Sum the power series,
$$\sum_{n=0}^\infty\frac{nx^n}{n+9}$$
I found my radius of convergence to be 1 and my interval was $-1<x<1$. For end points I checked and I wasn't too sure if they are included in the interval
If they are would the values for which series converges absolutely include the -1 and 1?
For a positive integer $m$ ($m=9$ in your case)

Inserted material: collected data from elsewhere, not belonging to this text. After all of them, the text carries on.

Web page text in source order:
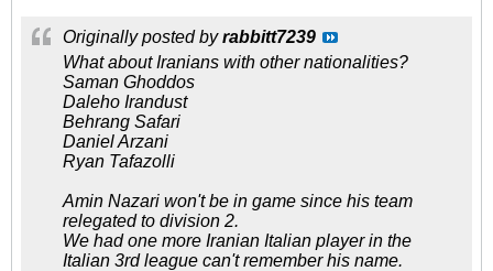
Originally posted byrabbitt7239
What about Iranians with other nationalities?
Saman Ghoddos
Daleho Irandust
Behrang Safari
Daniel Arzani
Ryan Tafazolli
Amin Nazari won't be in game since his team
relegated to division 2.
We had one more Iranian Italian player in the
Italian 3rd league can't remember his name.
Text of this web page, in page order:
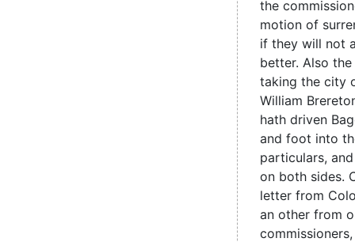
the
motion of
if they will not
better. Also
taking the city
William
hath driven
and foot into
particulars,
on both sides.
letter from
an other from

$\begin{array}\\ s_m(x) &=\sum_{n=0}^\infty\frac{nx^n}{n+m}\\ &=\sum_{n=m}^\infty\frac{(n-m)x^{n-m}}{n}\\ &=\sum_{n=m}^\infty\frac{nx^{n-m}}{n}-\sum_{n=m}^\infty\frac{mx^{n-m}}{n}\\ &=\sum_{n=m}^\infty x^{n-m}-mx^{-m}\sum_{n=m}^\infty\frac{x^{n}}{n}\\ &=\sum_{n=0}^\infty x^{n}-mx^{-m}\sum_{n=m}^\infty\frac{x^{n}}{n}\\ &=\dfrac1{1-x}-mx^{-m}(\sum_{n=1}^\infty\frac{x^{n}}{n}-\sum_{n=1}^{m-1}\frac{x^{n}}{n})\\ &=\dfrac1{1-x}-mx^{-m}(-\ln(1-x)-\sum_{n=1}^{m-1}\frac{x^{n}}{n})\\ \end{array} $